Is there a point to this? That there are probably several hundred doctors in all medical fields who contract with Hometown Health tells me that something is working. If there were better options for these physicians, why have they contracted with my insurance carrier?
I'm looking at this from a logical perspective. That I am also a patient is only coincidental.
I guess we can speak further about it in ten years and make an assessment then. All I know is that Daniel Hannan, a politician in the British Parliament, has warned that America would be making a HUGE mistake by nationalizing health care and that once you take that first baby step there will be no turning back. I love my present insurance but am sure eventually this country will go to single payer whether it bankrupts us or not.......More examples of the producers paying for the water drinkers......Don't you guys know that government programs always come in under estimated budget??? Ludicrous......

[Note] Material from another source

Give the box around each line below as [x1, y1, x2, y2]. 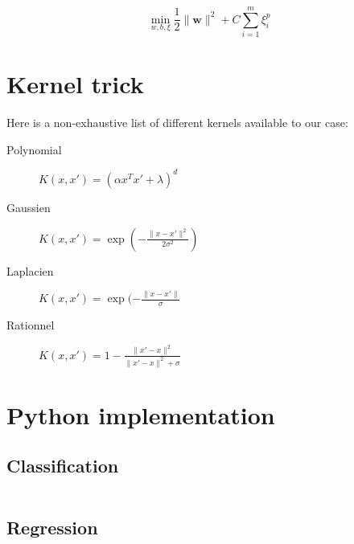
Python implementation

The UK has government run health care.
Even the doctors are on government payroll.
That's not what the US is doing.
Daniel Hannan doesn't know what he's talking about.
Mohawkx, with all due respect no person would spend all those years training to be a doctor to have to have see 70 or more patients a day to make a profit.
As I said in my post you quoted, you will parse it down to dollars and cents and bottom line responsibilities. You and many like you have lost all touch with the moral aspects of the medical profession.
You you were never in touch with the medical profession so stop pretending to be in the know because you read about the hippocratic oath somewhere on the internet.
Doctors and healthcare professionals (the vast majority of them) go into the business to help people, not to be bogged down in bureaucratic paperwork and contracts to discount their services.
What is relevant is the time a doctor has to pay staff to render care to a patient with a managed care plan. Most managed care plans pay based on Medicare rates. Chances are your doctor makes no and likely loses money when he or she sees you. The only way a doctor who accepts insurance can make money is based on the amount of patients he or she can see in a day. That is not quality care.
What nonsense. First, the rightwingers scream, "But 85% of us are already covered. We don't need no stinkin' health care reform." Now you're telling me that doctors are losing money because of this. Who's smoking crack again?
I was the one who said you were smoking crack if you believed that doctors were dependent on the current health care system.
Uh...that's a nonsensical statement.